Subject to such policies as the board may from time to time adopt, each team shall be permitted to engage in its own fundraisers; provided, however, that all such fundraisers comply with the following:
1) The Team shall provide advanced written notice of the fundraiser to the board for approval;
2) If the team intends to sell merchandise in connection with the fundraiser, such merchandise will be purchased from the club, not outside vendors, for a price that is uniformly applied to all teams;
3) The team will maintain detailed accounting records of the fundraiser, accounting for the revenues generated from the fundraiser and the expenditures thereof;
4) The team will provide copies of such accounting to the board by the end of the year;
5) The team will clearly disclose to the public that the fundraiser is for the benefit of the team, not the club;
6) No part of the revenues shall be used for the personal benefit of any coach or other individual;
7) Revenues shall be used solely for purposes of defraying the expenses of maintaining the team;
8) Revenues not used during the current year may be used in subsequent years;
9) If a team has excess revenues at the time it ceases to be a member of the club, all such excess revenues shall be turned over to the club and used for club purposes.
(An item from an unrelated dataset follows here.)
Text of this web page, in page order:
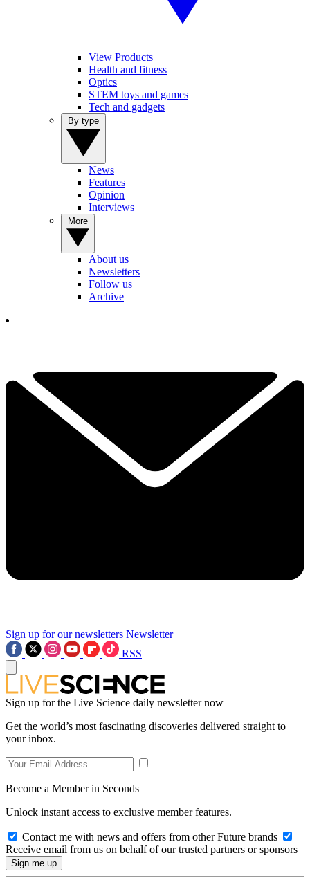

10) Each team recognizes that it has a duty to safeguard the integrity of the club and the team, and that it will handle fundraisers in the interests of the team and the club.
Any team that violates the terms of these provisions, and any individual associated with the team that violates the terms of these provisions shall be subject to such disciplinary action as the board deems appropriate, which may include suspension and/or expulsion from the club.
ARTICLE 7 - AMENDMENT
MODIFICATION OF BYLAWS
7.01 The power to alter, amend or repeal these Bylaws, or to adopt new Bylaws, to the extent allowed by law, is vested in the Board of Directors which can be done at any regular meeting of the Board provided it is on the agenda and has been made available to the Board at least 2 consecutive regular monthly meetings.
Adopted _________________________, 1999.
______________________________________
President
______________________________________
Secretary
AMENDMENT SUMMARY
REV. DATE SECTION CHANGE DESCRIPTION
11/98 4.01 to increase the number of Vice-President positions from two
4.04 to four.
5.03
3.03 to move the election date for the Directors to December
4.02 from January.
4.07 to change the league affiliations.
--- to correct various typographical errors.